But Sue, mounting the dingy stairs to Sedgwick’s office over the bank, knew only that poor Fitz had done it again, and again it was up to her to smooth his way for him somehow and make them all see that his judgment was always fundamentally sound and that he had never been a fool about women, whatever else they might say, and she had seen the girl herself and noticed that she was pathetically in love with him…. But as Eden said when the telegram came, why, oh, why had they neglected to mention the little singer Fitz had brought to Cabot’s house last December? It was as though they had all
avoided
the subject, and that made it ever so much worse now, as though they had deliberately conspired with Fitz against his parents—
And then Sedgie was so glad to see her, as he always was, and as always she felt herself a traitor to be on Fitz’s side, and found it hard to begin.
“Brace yourself, Sedgie. Fitz has got married.”
“
Fitz!
”
“Now, wait, it’s not as bad as you think, honey, I saw her when I was there, and she was in love with him then fit to break your heart. I didn’t mention it to you all because Fitz didn’t seem to notice how she felt, and I—well, I thought it might not come to anything—”
“When did he marry her? How did you hear?
Who
is
she?
” They were lawyer’s questions, sharp, crackling, to the point.
“He married her yesterday, and sent me a telegram. She’s coming with him on Friday.”
“Who is
she?,” he repeated, for she had skipped that one.
“She is a singer, Sedgie—an awfully pretty girl. She’s a Yankee, of course, but that doesn’t matter any more, does it! He brought her to the house in New York while I was there, and she sang some
of his songs at a ball and made a great hit. Eden says she is going to sing the leading role when Fitz’s musical comedy is produced next month.”

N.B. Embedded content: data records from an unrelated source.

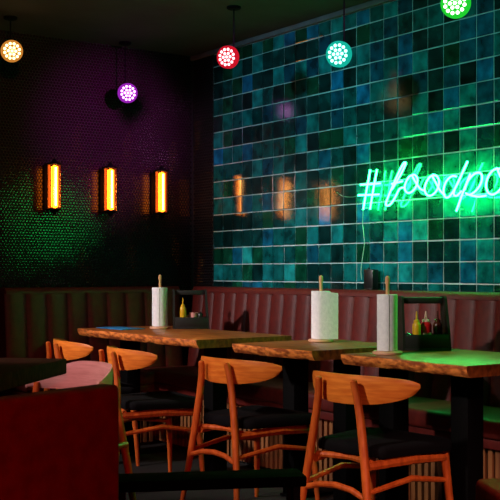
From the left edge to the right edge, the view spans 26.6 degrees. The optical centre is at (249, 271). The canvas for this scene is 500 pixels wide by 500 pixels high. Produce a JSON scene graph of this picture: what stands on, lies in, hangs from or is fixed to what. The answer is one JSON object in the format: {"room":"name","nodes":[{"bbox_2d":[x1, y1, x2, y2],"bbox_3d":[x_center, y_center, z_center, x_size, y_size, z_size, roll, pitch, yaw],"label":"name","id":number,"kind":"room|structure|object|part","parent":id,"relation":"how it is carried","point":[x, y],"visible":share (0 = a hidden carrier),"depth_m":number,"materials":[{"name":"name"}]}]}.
{"room":"casual restaurant","nodes":[
{"label":"casual restaurant","id":0,"kind":"room"},
{"bbox_2d":[0,30,192,365],"bbox_3d":[-3.075,-0.198,5.446,6.720,2.575,0.102,0,0,-36],"label":"wall","id":1,"kind":"structure","parent":0,"point":[60,101],"depth_m":6.85,"materials":[{"name":"black tile"}]},
{"bbox_2d":[44,159,61,214],"bbox_3d":[-1.233,-0.531,6.603,0.094,0.348,0.147,0,0,-36],"label":"wall sconce","id":2,"kind":"object","parent":1,"relation":"attached to","point":[52,170],"visible":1,"depth_m":6.57,"materials":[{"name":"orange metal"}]},
{"bbox_3d":[-1.272,-0.531,6.658,0.055,0.288,0.012,0,0,-36],"label":"plate","id":3,"kind":"part","parent":2,"relation":"part of","materials":[{"name":"black metal"}]},
{"bbox_3d":[-1.221,-0.531,6.542,0.004,0.268,0.004,0,0,-36],"label":"guard rod","id":4,"kind":"part","parent":2,"relation":"part of","materials":[{"name":"gold metal"}]},
{"bbox_3d":[-1.216,-0.531,6.582,0.042,0.264,0.042,0,0,-36],"label":"bulb","id":5,"kind":"part","parent":2,"relation":"part of","materials":[{"name":"yellow glass"}]},
{"bbox_2d":[100,162,117,216],"bbox_3d":[-0.913,-0.531,6.830,0.094,0.348,0.147,0,0,-36],"label":"wall sconce","id":6,"kind":"object","parent":1,"relation":"attached to","point":[108,176],"visible":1,"depth_m":6.80,"materials":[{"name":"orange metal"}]},
{"bbox_3d":[-0.953,-0.531,6.885,0.055,0.288,0.012,0,0,-36],"label":"plate","id":7,"kind":"part","parent":6,"relation":"part of","materials":[{"name":"black metal"}]},
{"bbox_3d":[-0.896,-0.531,6.810,0.042,0.264,0.042,0,0,-36],"label":"bulb","id":8,"kind":"part","parent":6,"relation":"part of","materials":[{"name":"yellow glass"}]},
{"bbox_2d":[151,166,168,217],"bbox_3d":[-0.603,-0.531,7.052,0.094,0.348,0.147,0,0,-36],"label":"wall sconce","id":9,"kind":"object","parent":1,"relation":"attached to","point":[163,177],"visible":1,"depth_m":7.02,"materials":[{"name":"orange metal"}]},
{"bbox_3d":[-0.643,-0.531,7.107,0.055,0.288,0.012,0,0,-36],"label":"plate","id":10,"kind":"part","parent":9,"relation":"part of","materials":[{"name":"black metal"}]},
{"bbox_3d":[-0.592,-0.531,6.991,0.004,0.268,0.004,0,0,-36],"label":"guard rod","id":11,"kind":"part","parent":9,"relation":"part of","materials":[{"name":"gold metal"}]},
{"bbox_3d":[-0.586,-0.531,7.031,0.042,0.264,0.042,0,0,-36],"label":"bulb","id":12,"kind":"part","parent":9,"relation":"part of","materials":[{"name":"yellow glass"}]},
{"bbox_2d":[0,0,371,55],"bbox_3d":[-0.616,-1.535,1.999,6.820,0.100,8.670,0,0,-36],"label":"ceiling","id":13,"kind":"structure","parent":0,"point":[179,27],"depth_m":6.20,"materials":[{"name":"paint"}]},
{"bbox_2d":[0,15,22,61],"bbox_3d":[-1.393,-1.346,6.120,0.127,0.277,0.148,0,0,-36],"label":"spot lamp","id":14,"kind":"object","parent":13,"relation":"hanging from","point":[11,50],"visible":1,"depth_m":6.08,"materials":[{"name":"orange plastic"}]},
{"bbox_2d":[118,41,137,102],"bbox_3d":[-0.805,-1.283,6.800,0.127,0.404,0.148,0,0,-36],"label":"spot lamp","id":15,"kind":"object","parent":13,"relation":"hanging from","point":[127,92],"visible":1,"depth_m":6.76,"materials":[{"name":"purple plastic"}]},
{"bbox_3d":[-0.807,-1.313,6.840,0.016,0.319,0.015,0,0,-36],"label":"stem","id":16,"kind":"part","parent":15,"relation":"part of","materials":[{"name":"black metal"}]},
{"bbox_2d":[217,5,240,68],"bbox_3d":[-0.103,-1.305,5.895,0.125,0.359,0.142,0,0,24],"label":"spot lamp","id":17,"kind":"object","parent":13,"relation":"hanging from","point":[227,56],"visible":1,"depth_m":5.84,"materials":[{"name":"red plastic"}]},
{"bbox_3d":[-0.091,-1.335,5.923,0.016,0.275,0.015,0,0,-36],"label":"stem","id":18,"kind":"part","parent":17,"relation":"part of","materials":[{"name":"black metal"}]},
{"bbox_2d":[326,0,351,67],"bbox_3d":[0.446,-1.234,5.126,0.125,0.501,0.142,0,0,24],"label":"spot lamp","id":19,"kind":"object","parent":13,"relation":"hanging from","point":[338,53],"visible":1,"depth_m":5.07,"materials":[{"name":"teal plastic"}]},
{"bbox_3d":[0.458,-1.264,5.154,0.016,0.417,0.015,0,0,-36],"label":"stem","id":20,"kind":"part","parent":19,"relation":"part of","materials":[{"name":"black metal"}]},
{"bbox_2d":[440,0,470,18],"bbox_3d":[0.887,-1.278,4.508,0.125,0.414,0.142,0,0,24],"label":"spot lamp","id":21,"kind":"object","parent":13,"relation":"hanging from","point":[455,9],"visible":1,"depth_m":4.45,"materials":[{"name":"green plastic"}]},
{"bbox_2d":[119,441,378,499],"bbox_3d":[-0.616,1.140,1.999,6.820,0.100,8.670,0,0,-36],"label":"floor","id":22,"kind":"structure","parent":0,"point":[152,462],"depth_m":5.33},
{"bbox_2d":[0,358,65,391],"bbox_3d":[-1.137,0.715,3.867,0.720,0.750,0.720,0,0,10],"label":"square table","id":23,"kind":"object","parent":22,"relation":"on","point":[14,372],"visible":1,"depth_m":3.85,"materials":[{"name":"brown wood"}]},
{"bbox_2d":[0,384,118,499],"bbox_3d":[-0.782,0.665,2.034,0.570,0.850,0.950,0,0,35],"label":"sofa","id":24,"kind":"object","parent":22,"relation":"on","point":[58,444],"visible":1,"depth_m":2.12,"materials":[{"name":"red fabric"}]},
{"bbox_2d":[26,361,135,499],"bbox_3d":[-0.759,0.733,4.291,0.531,0.717,0.525,0,0,-40],"label":"armchair","id":25,"kind":"object","parent":22,"relation":"on","point":[78,373],"visible":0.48,"depth_m":4.45,"materials":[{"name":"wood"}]},
{"bbox_3d":[-0.936,0.778,4.463,0.100,0.628,0.033,0,0,-33],"label":"leg","id":26,"kind":"part","parent":25,"relation":"part of","materials":[{"name":"brown wood"}]},
{"bbox_3d":[-0.699,0.438,4.341,0.224,0.125,0.525,0,0,-40],"label":"backrest","id":27,"kind":"part","parent":25,"relation":"part of","materials":[{"name":"pink fabric"}]},
{"bbox_3d":[-0.563,0.702,4.206,0.027,0.028,0.242,0,0,29],"label":"seat rail","id":28,"kind":"part","parent":25,"relation":"part of","materials":[{"name":"brown wood"}]},
{"bbox_3d":[-0.508,0.780,4.316,0.127,0.624,0.039,0,0,3],"label":"leg","id":29,"kind":"part","parent":25,"relation":"part of","materials":[{"name":"brown wood"}]},
{"bbox_2d":[0,286,182,444],"bbox_3d":[-0.918,0.593,6.657,1.240,0.994,0.384,0,0,-36],"label":"bench","id":30,"kind":"object","parent":22,"relation":"on","point":[32,317],"visible":0.5,"depth_m":6.62,"materials":[{"name":"leather"}]},
{"bbox_3d":[-1.061,0.727,6.553,0.885,0.042,0.340,0,0,-36],"label":"seat frame","id":31,"kind":"part","parent":30,"relation":"part of","materials":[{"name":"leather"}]},
{"bbox_2d":[11,369,154,392],"bbox_3d":[-1.023,0.662,6.500,0.885,0.085,0.250,0,0,-36],"label":"seat cushion","id":32,"kind":"object","parent":30,"relation":"on","point":[147,377],"depth_m":6.61,"materials":[{"name":"leather"}]},
{"bbox_3d":[-0.984,0.392,6.750,1.240,0.517,0.148,0,0,-36],"label":"backrest","id":33,"kind":"part","parent":30,"relation":"part of","materials":[{"name":"leather"}]},
{"bbox_2d":[44,338,139,465],"bbox_3d":[-0.933,0.737,6.042,0.494,0.710,0.551,0,0,-25],"label":"dining chair","id":34,"kind":"object","parent":22,"relation":"on","point":[63,349],"visible":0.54,"depth_m":5.89,"materials":[{"name":"brown wood"}]},
{"bbox_3d":[-1.182,0.744,6.090,0.049,0.696,0.139,0,0,-41],"label":"leg","id":35,"kind":"part","parent":34,"relation":"part of","materials":[{"name":"brown wood"}]},
{"bbox_3d":[-1.060,0.744,5.823,0.049,0.696,0.139,0,0,-8],"label":"leg","id":36,"kind":"part","parent":34,"relation":"part of","materials":[{"name":"brown wood"}]},
{"bbox_3d":[-1.032,0.438,5.997,0.148,0.112,0.551,0,0,-25],"label":"backrest","id":37,"kind":"part","parent":34,"relation":"part of","materials":[{"name":"brown wood"}]},
{"bbox_3d":[-0.889,0.662,6.062,0.395,0.045,0.450,0,0,-25],"label":"seat","id":38,"kind":"part","parent":34,"relation":"part of","materials":[{"name":"black fabric"}]},
{"bbox_3d":[-0.649,0.889,5.955,0.065,0.405,0.033,0,0,20],"label":"leg","id":39,"kind":"part","parent":34,"relation":"part of","materials":[{"name":"brown wood"}]},
{"bbox_2d":[99,346,204,471],"bbox_3d":[-0.545,0.737,5.447,0.493,0.710,0.551,0,0,-28],"label":"dining chair","id":40,"kind":"object","parent":22,"relation":"on","point":[165,403],"visible":0.77,"depth_m":5.30,"materials":[{"name":"brown wood"}]},
{"bbox_3d":[-0.795,0.744,5.482,0.049,0.696,0.139,0,0,-44],"label":"leg","id":41,"kind":"part","parent":40,"relation":"part of","materials":[{"name":"brown wood"}]},
{"bbox_3d":[-0.659,0.744,5.221,0.049,0.696,0.139,0,0,-11],"label":"leg","id":42,"kind":"part","parent":40,"relation":"part of","materials":[{"name":"brown wood"}]},
{"bbox_3d":[-0.641,0.438,5.396,0.148,0.112,0.551,0,0,-28],"label":"backrest","id":43,"kind":"part","parent":40,"relation":"part of","materials":[{"name":"brown wood"}]},
{"bbox_3d":[-0.516,0.707,5.461,0.417,0.051,0.412,0,0,-28],"label":"seat frame","id":44,"kind":"part","parent":40,"relation":"part of","materials":[{"name":"brown wood"}]},
{"bbox_3d":[-0.501,0.662,5.469,0.395,0.045,0.450,0,0,-28],"label":"seat","id":45,"kind":"part","parent":40,"relation":"part of","materials":[{"name":"black fabric"}]},
{"bbox_3d":[-0.438,0.889,5.724,0.033,0.405,0.065,0,0,18],"label":"leg","id":46,"kind":"part","parent":40,"relation":"part of","materials":[{"name":"brown wood"}]},
{"bbox_3d":[-0.256,0.889,5.375,0.065,0.405,0.033,0,0,17],"label":"leg","id":47,"kind":"part","parent":40,"relation":"part of","materials":[{"name":"brown wood"}]},
{"bbox_2d":[77,326,291,470],"bbox_3d":[-0.409,0.715,6.013,0.625,0.750,1.336,0,0,-36],"label":"dining table","id":48,"kind":"object","parent":22,"relation":"on","point":[215,343],"visible":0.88,"depth_m":5.59,"materials":[{"name":"brown wood"}]},
{"bbox_2d":[96,326,144,329],"bbox_3d":[-0.776,0.336,6.338,0.160,0.005,0.300,0,0,-38],"label":"menu card","id":49,"kind":"object","parent":48,"relation":"on","point":[114,327],"visible":1,"depth_m":6.26,"materials":[{"name":"blue paper"}]},
{"bbox_3d":[-0.718,0.733,6.343,0.090,0.690,0.090,0,0,-36],"label":"leg","id":50,"kind":"part","parent":48,"relation":"part of","materials":[{"name":"black metal"}]},
{"bbox_3d":[-0.645,1.084,6.395,0.280,0.012,0.120,0,0,-36],"label":"foot plate","id":51,"kind":"part","parent":48,"relation":"part of","materials":[{"name":"black metal"}]},
{"bbox_2d":[150,275,169,328],"bbox_3d":[-0.541,0.177,6.356,0.124,0.324,0.124,0,0,-36],"label":"paper towel roll","id":52,"kind":"object","parent":48,"relation":"on","point":[159,294],"visible":1,"depth_m":6.31,"materials":[{"name":"white paper"}]},
{"bbox_2d":[172,289,209,328],"bbox_3d":[-0.355,0.222,6.355,0.217,0.235,0.105,0,0,-7],"label":"condiment caddy","id":53,"kind":"object","parent":48,"relation":"on","point":[178,322],"visible":0.99,"depth_m":6.31,"materials":[{"name":"black wood"}]},
{"bbox_3d":[-0.457,0.222,6.343,0.012,0.235,0.105,0,0,-7],"label":"panel","id":54,"kind":"part","parent":53,"relation":"part of","materials":[{"name":"black wood"}]},
{"bbox_2d":[180,298,185,316],"bbox_3d":[-0.401,0.241,6.328,0.040,0.173,0.040,0,0,-36],"label":"sauce bottle","id":55,"kind":"object","parent":53,"relation":"in","point":[182,308],"visible":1,"depth_m":6.31,"materials":[{"name":"yellow plastic"}]},
{"bbox_3d":[-0.363,0.123,6.354,0.176,0.028,0.030,0,0,-7],"label":"handle","id":56,"kind":"part","parent":53,"relation":"part of","materials":[{"name":"black wood"}]},
{"bbox_3d":[-0.349,0.299,6.307,0.194,0.058,0.008,0,0,-7],"label":"panel","id":57,"kind":"part","parent":53,"relation":"part of","materials":[{"name":"black wood"}]},
{"bbox_2d":[189,312,197,316],"bbox_3d":[-0.340,0.285,6.357,0.052,0.085,0.052,0,0,-36],"label":"paper cup","id":58,"kind":"object","parent":53,"relation":"in","point":[191,314],"visible":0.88,"depth_m":6.34,"materials":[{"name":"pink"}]},
{"bbox_3d":[-0.261,0.222,6.367,0.026,0.235,0.105,0,0,-7],"label":"panel","id":59,"kind":"part","parent":53,"relation":"part of","materials":[{"name":"black wood"}]},
{"bbox_3d":[-0.183,0.733,5.594,0.090,0.690,0.090,0,0,-36],"label":"leg","id":60,"kind":"part","parent":48,"relation":"part of","materials":[{"name":"black metal"}]},
{"bbox_2d":[119,468,306,499],"bbox_3d":[-0.132,0.866,3.343,0.607,0.449,0.140,0,0,-9],"label":"bench","id":61,"kind":"object","parent":22,"relation":"on","point":[292,479],"visible":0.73,"depth_m":3.30,"materials":[{"name":"black"}]},
{"bbox_3d":[-0.393,0.882,3.250,0.022,0.415,0.022,0,0,-9],"label":"leg","id":62,"kind":"part","parent":61,"relation":"part of","materials":[{"name":"black metal"}]},
{"bbox_3d":[0.130,0.882,3.436,0.022,0.415,0.022,0,0,-9],"label":"leg","id":63,"kind":"part","parent":61,"relation":"part of","materials":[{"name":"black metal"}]},
{"bbox_3d":[0.146,0.882,3.337,0.022,0.415,0.022,0,0,-9],"label":"leg","id":64,"kind":"part","parent":61,"relation":"part of","materials":[{"name":"black metal"}]},
{"bbox_2d":[180,356,319,499],"bbox_3d":[-0.008,0.737,4.815,0.493,0.710,0.551,0,0,-41],"label":"dining chair","id":65,"kind":"object","parent":22,"relation":"on","point":[275,421],"visible":0.94,"depth_m":4.70,"materials":[{"name":"brown wood"}]},
{"bbox_3d":[-0.260,0.744,4.793,0.139,0.696,0.049,0,0,33],"label":"leg","id":66,"kind":"part","parent":65,"relation":"part of","materials":[{"name":"brown wood"}]},
{"bbox_3d":[-0.069,0.744,4.569,0.049,0.696,0.139,0,0,-24],"label":"leg","id":67,"kind":"part","parent":65,"relation":"part of","materials":[{"name":"brown wood"}]},
{"bbox_3d":[-0.090,0.438,4.745,0.148,0.112,0.551,0,0,-41],"label":"backrest","id":68,"kind":"part","parent":65,"relation":"part of","materials":[{"name":"brown wood"}]},
{"bbox_3d":[0.017,0.707,4.836,0.417,0.051,0.412,0,0,-41],"label":"seat frame","id":69,"kind":"part","parent":65,"relation":"part of","materials":[{"name":"brown wood"}]},
{"bbox_3d":[0.034,0.889,5.109,0.033,0.405,0.065,0,0,5],"label":"leg","id":70,"kind":"part","parent":65,"relation":"part of","materials":[{"name":"brown wood"}]},
{"bbox_3d":[0.030,0.662,4.847,0.395,0.045,0.450,0,0,-41],"label":"seat","id":71,"kind":"part","parent":65,"relation":"part of","materials":[{"name":"black fabric"}]},
{"bbox_3d":[0.290,0.889,4.810,0.065,0.405,0.033,0,0,4],"label":"leg","id":72,"kind":"part","parent":65,"relation":"part of","materials":[{"name":"brown wood"}]},
{"bbox_2d":[232,339,376,499],"bbox_3d":[0.334,0.715,4.970,0.626,0.750,0.592,0,0,-36],"label":"dining table","id":73,"kind":"object","parent":22,"relation":"on","point":[296,354],"visible":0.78,"depth_m":4.89,"materials":[{"name":"brown wood"}]},
{"bbox_3d":[0.222,0.733,5.146,0.090,0.690,0.090,0,0,-36],"label":"leg","id":74,"kind":"part","parent":73,"relation":"part of","materials":[{"name":"black metal"}]},
{"bbox_3d":[0.295,1.084,5.199,0.280,0.012,0.120,0,0,-36],"label":"foot plate","id":75,"kind":"part","parent":73,"relation":"part of","materials":[{"name":"black metal"}]},
{"bbox_2d":[308,275,337,341],"bbox_3d":[0.346,0.177,5.153,0.124,0.324,0.126,0,0,-21],"label":"paper towel roll","id":76,"kind":"object","parent":73,"relation":"on","point":[324,304],"visible":1,"depth_m":5.11,"materials":[{"name":"white paper"}]},
{"bbox_3d":[0.443,0.733,4.837,0.090,0.690,0.090,0,0,-36],"label":"leg","id":77,"kind":"part","parent":73,"relation":"part of","materials":[{"name":"black metal"}]},
{"bbox_2d":[143,286,499,499],"bbox_3d":[0.836,0.593,5.102,0.499,0.994,4.635,0,0,-36],"label":"bench","id":78,"kind":"object","parent":22,"relation":"on","point":[474,317],"visible":0.41,"depth_m":5.68,"materials":[{"name":"leather"}]},
{"bbox_2d":[143,365,499,440],"bbox_3d":[0.782,0.662,5.063,0.365,0.085,4.635,0,0,-36],"label":"seat cushion","id":79,"kind":"object","parent":78,"relation":"on","point":[429,413],"depth_m":5.27,"materials":[{"name":"leather"}]},
{"bbox_3d":[0.835,0.727,5.101,0.455,0.042,4.635,0,0,-36],"label":"seat frame","id":80,"kind":"part","parent":78,"relation":"part of","materials":[{"name":"leather"}]},
{"bbox_3d":[0.976,0.392,5.202,0.148,0.517,4.635,0,0,-36],"label":"backrest","id":81,"kind":"part","parent":78,"relation":"part of","materials":[{"name":"leather"}]},
{"bbox_2d":[364,268,377,289],"bbox_3d":[0.658,0.036,5.753,0.050,0.118,0.075,0,0,-36],"label":"power adapter","id":82,"kind":"object","parent":78,"relation":"on","point":[370,275],"visible":1,"depth_m":5.73,"materials":[{"name":"black plastic"}]},
{"bbox_2d":[300,371,453,499],"bbox_3d":[0.471,0.737,4.095,0.493,0.710,0.551,0,0,-42],"label":"dining chair","id":83,"kind":"object","parent":22,"relation":"on","point":[370,443],"visible":0.98,"depth_m":3.99,"materials":[{"name":"brown wood"}]},
{"bbox_3d":[0.219,0.744,4.069,0.139,0.696,0.049,0,0,32],"label":"leg","id":84,"kind":"part","parent":83,"relation":"part of","materials":[{"name":"brown wood"}]},
{"bbox_3d":[0.414,0.744,3.848,0.049,0.696,0.139,0,0,-25],"label":"leg","id":85,"kind":"part","parent":83,"relation":"part of","materials":[{"name":"brown wood"}]},
{"bbox_3d":[0.390,0.438,4.023,0.148,0.112,0.551,0,0,-42],"label":"backrest","id":86,"kind":"part","parent":83,"relation":"part of","materials":[{"name":"brown wood"}]},
{"bbox_3d":[0.507,0.889,4.390,0.033,0.405,0.065,0,0,4],"label":"leg","id":87,"kind":"part","parent":83,"relation":"part of","materials":[{"name":"brown wood"}]},
{"bbox_3d":[0.495,0.707,4.116,0.417,0.051,0.412,0,0,-42],"label":"seat frame","id":88,"kind":"part","parent":83,"relation":"part of","materials":[{"name":"brown wood"}]},
{"bbox_3d":[0.508,0.662,4.128,0.395,0.045,0.450,0,0,-42],"label":"seat","id":89,"kind":"part","parent":83,"relation":"part of","materials":[{"name":"black fabric"}]},
{"bbox_3d":[0.768,0.889,4.095,0.065,0.405,0.033,0,0,3],"label":"leg","id":90,"kind":"part","parent":83,"relation":"part of","materials":[{"name":"brown wood"}]},
{"bbox_2d":[341,349,499,499],"bbox_3d":[0.828,0.715,4.283,0.615,0.750,0.700,0,0,-36],"label":"dining table","id":91,"kind":"object","parent":22,"relation":"on","point":[467,369],"visible":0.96,"depth_m":4.13,"materials":[{"name":"brown wood"}]},
{"bbox_2d":[372,276,402,354],"bbox_3d":[0.569,0.177,4.376,0.124,0.324,0.124,0,0,-36],"label":"paper towel roll","id":92,"kind":"object","parent":91,"relation":"on","point":[387,304],"visible":1,"depth_m":4.34,"materials":[{"name":"white paper"}]},
{"bbox_3d":[0.609,0.733,4.483,0.090,0.690,0.090,0,0,-36],"label":"leg","id":93,"kind":"part","parent":91,"relation":"part of","materials":[{"name":"black metal"}]},
{"bbox_2d":[398,296,451,350],"bbox_3d":[0.757,0.222,4.612,0.217,0.235,0.105,0,0,-7],"label":"condiment caddy","id":94,"kind":"object","parent":91,"relation":"on","point":[411,342],"visible":0.97,"depth_m":4.57,"materials":[{"name":"black wood"}]},
{"bbox_3d":[0.656,0.222,4.599,0.012,0.235,0.105,0,0,-7],"label":"panel","id":95,"kind":"part","parent":94,"relation":"part of","materials":[{"name":"black wood"}]},
{"bbox_2d":[412,311,420,334],"bbox_3d":[0.722,0.249,4.583,0.036,0.158,0.036,0,0,-36],"label":"sauce bottle","id":96,"kind":"object","parent":94,"relation":"in","point":[416,328],"visible":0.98,"depth_m":4.57,"materials":[{"name":"yellow plastic"}]},
{"bbox_3d":[0.750,0.123,4.611,0.176,0.028,0.030,0,0,-7],"label":"handle","id":97,"kind":"part","parent":94,"relation":"part of","materials":[{"name":"black wood"}]},
{"bbox_2d":[420,311,431,334],"bbox_3d":[0.769,0.249,4.625,0.052,0.158,0.052,0,0,-36],"label":"sauce bottle","id":98,"kind":"object","parent":94,"relation":"in","point":[426,326],"visible":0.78,"depth_m":4.61,"materials":[{"name":"red plastic"}]},
{"bbox_3d":[0.764,0.299,4.564,0.194,0.058,0.008,0,0,-7],"label":"panel","id":99,"kind":"part","parent":94,"relation":"part of","materials":[{"name":"black wood"}]},
{"bbox_2d":[433,311,441,334],"bbox_3d":[0.819,0.249,4.624,0.040,0.158,0.040,0,0,-36],"label":"sauce bottle","id":100,"kind":"object","parent":94,"relation":"in","point":[437,325],"visible":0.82,"depth_m":4.61,"materials":[{"name":"brown"}]},
{"bbox_3d":[0.852,0.222,4.623,0.026,0.235,0.105,0,0,-7],"label":"panel","id":101,"kind":"part","parent":94,"relation":"part of","materials":[{"name":"black wood"}]},
{"bbox_3d":[0.851,0.733,4.145,0.090,0.690,0.090,0,0,-36],"label":"leg","id":102,"kind":"part","parent":91,"relation":"part of","materials":[{"name":"black metal"}]},
{"bbox_2d":[476,478,499,499],"bbox_3d":[0.946,0.865,3.119,0.460,0.450,0.400,0,0,-6],"label":"pouf","id":103,"kind":"object","parent":22,"relation":"on","point":[486,489],"visible":1,"depth_m":3.20,"materials":[{"name":"red leather"}]},
{"bbox_2d":[193,0,499,291],"bbox_3d":[2.080,-0.198,3.923,0.108,2.575,8.370,0,0,-36],"label":"wall","id":104,"kind":"structure","parent":0,"point":[419,87],"depth_m":5.92,"materials":[{"name":"tile"}]},
{"bbox_2d":[190,0,392,60],"bbox_3d":[2.028,-1.469,3.886,0.024,0.030,8.370,0,0,-36],"label":"trim","id":105,"kind":"structure","parent":104,"relation":"attached to","point":[372,3],"depth_m":6.31,"materials":[{"name":"paint"}]},
{"bbox_2d":[354,169,380,211],"bbox_3d":[0.659,-0.441,5.767,0.053,0.221,0.211,0,0,-36],"label":"sign","id":106,"kind":"object","parent":104,"relation":"attached to","point":[370,171],"depth_m":5.74,"materials":[{"name":"green"}]},
{"bbox_3d":[0.623,-0.150,5.820,0.020,0.387,0.073,0,0,-1],"label":"power cord","id":107,"kind":"part","parent":106,"relation":"part of","materials":[{"name":"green plastic"}]},
{"bbox_2d":[385,161,499,210],"bbox_3d":[0.971,-0.437,5.330,0.053,0.269,0.786,0,0,-36],"label":"sign","id":108,"kind":"object","parent":104,"relation":"attached to","point":[395,182],"depth_m":5.29,"materials":[{"name":"green"}]}
]}

“Did Eden know he was going to marry her?”
“Oh,
no,
Sedgie, you see—now, honey, Eden feels terrible about this, that’s why I came here to talk to you alone. You mustn’t
blame
Eden, when you see her. Fitz isn’t living at their house any more, you know, he took a room because he wanted to be like the other reporters and live on his salary. Cabot’s raised him, too, did he tell you? He gets thirty-live a week now, and if the show is a success it will make him lots of money.”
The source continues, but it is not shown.